頭を抱えるカーチャンさんでしたが、でも慌てることはなく、のんびりと、そして根気強くワンコの「ビビリ克服術」をネットや本で調べ、Hanaちゃんに合う方法を模索しました。

散歩の際にビビるのであれば、カートを購入して草地や公園まで移動し、その地で遊べば良い。散歩自体が怖いのであれば、長めのリードを作り、Hanaちゃんが「怖いもの」「イヤなもの」をできるだけ回避できるようにすれば良い。

このように根気強く工夫を続けたカーチャンさん。その優しい気持ちがHanaちゃんにも伝わっていったようで次第に「散歩は怖くない」と考えてくれるようになり、今日では早朝の散歩は尻尾をフリフリしながら歩き回り、そしてどんなワンコとも友好的に挨拶できるようになりました。

 

ワンコとの生活は「人間を素直にさせる魔法がある」

ところで、カーチャンさんは絵を描くのが大好きです。会社勤めをしていた際には伝言メモに手書きの絵をよく描いており、これを知っていた同僚が退職の際、素敵な色鉛筆セットをプレゼントしてくれました。でも、新しい仕事が忙しく、絵を描く時間がなかなか作れず、この色鉛筆セットは長らく押し入れにしまっていました。

そんな生活をおくっていましたが、Hanaちゃんと暮らし始めてから「その様子を絵に留めたい」と思うようになりました。

押し入れから色鉛筆を取り出し、改めて絵を描き始めると、「絵を描く楽しさ」を思い出したそうです。やがて、知り合いになったワンコの絵を飼い主さんにおくってあげたり、SNSに絵をアップしてみたり、ネット通販のサイトに登録し絵を販売するようにもなりました。
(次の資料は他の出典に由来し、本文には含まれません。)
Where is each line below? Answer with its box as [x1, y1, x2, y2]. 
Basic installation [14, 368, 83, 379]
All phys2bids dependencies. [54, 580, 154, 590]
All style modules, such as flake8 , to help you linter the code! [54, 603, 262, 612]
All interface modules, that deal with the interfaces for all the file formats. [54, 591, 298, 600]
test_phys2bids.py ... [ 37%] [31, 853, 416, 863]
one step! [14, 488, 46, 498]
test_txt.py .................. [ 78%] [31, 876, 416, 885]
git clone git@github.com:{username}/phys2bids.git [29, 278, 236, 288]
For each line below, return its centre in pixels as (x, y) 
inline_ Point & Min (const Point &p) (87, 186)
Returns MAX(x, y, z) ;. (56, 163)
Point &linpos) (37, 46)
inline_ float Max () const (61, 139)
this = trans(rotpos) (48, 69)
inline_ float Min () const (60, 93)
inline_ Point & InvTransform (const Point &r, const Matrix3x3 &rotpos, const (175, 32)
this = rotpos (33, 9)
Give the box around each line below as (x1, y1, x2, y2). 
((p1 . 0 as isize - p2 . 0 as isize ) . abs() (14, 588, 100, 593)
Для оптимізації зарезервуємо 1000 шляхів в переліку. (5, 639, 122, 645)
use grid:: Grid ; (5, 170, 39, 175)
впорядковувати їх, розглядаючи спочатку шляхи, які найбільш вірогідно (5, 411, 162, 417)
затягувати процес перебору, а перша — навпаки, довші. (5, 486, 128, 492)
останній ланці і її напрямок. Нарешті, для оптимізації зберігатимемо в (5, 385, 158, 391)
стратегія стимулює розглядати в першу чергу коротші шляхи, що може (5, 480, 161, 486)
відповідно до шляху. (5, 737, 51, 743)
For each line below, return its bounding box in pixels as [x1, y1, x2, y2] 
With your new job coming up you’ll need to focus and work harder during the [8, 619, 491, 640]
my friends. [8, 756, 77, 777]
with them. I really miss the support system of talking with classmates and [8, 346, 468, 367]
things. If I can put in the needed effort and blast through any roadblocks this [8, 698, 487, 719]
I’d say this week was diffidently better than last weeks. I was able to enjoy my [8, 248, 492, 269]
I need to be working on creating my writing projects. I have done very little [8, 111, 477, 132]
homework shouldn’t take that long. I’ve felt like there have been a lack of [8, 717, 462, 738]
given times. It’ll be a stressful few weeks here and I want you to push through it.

カーチャンさんは、その絵の売り上げとかよりも「クリエーターになってみた」というチャレンジができたことをとても嬉しく思いました。そして、そのきっかけを作ってくれたHanaちゃんにもすごく感謝しているとも言います。

「やってみたかったことをやる」「一歩踏み出してみる」……ワンコとの生活は「人間を素直にさせる魔法があるのかも」とカーチャンさんは語ってくれました。

 

昨年12歳を迎えたHanaちゃん、これからも楽しい生活を

当初こそ極度のビビリだったものの、カーチャンさんと心を通わせ、そして、とっておきの魔法をかけてくれたHanaちゃん。

昨年8月には12歳を迎えました。シニア犬の域に入り、ステージ2の腎臓ビョウ(病という言葉が飼い主さんが苦手で、あえて使わないとのこと)を抱えていますが、気持ち的にはその病気をもろともせず、楽しそうな生活をおくっているように映ります。

散歩し、家でごはんをしっかりと食べて、自分のベッドで寝る……そんなルーティンを今日も繰り返せることこそが幸せだとカーチャンさん。何気ない日常の幸せに感謝できるのも、Hanaちゃんの「素直にさせる魔法」の一つなのかもしれません。これからもきっとHanaちゃんは、カーチャンさんと笑いあいながら、絵のようなあたたかい時間を過ごしていくことでしょう。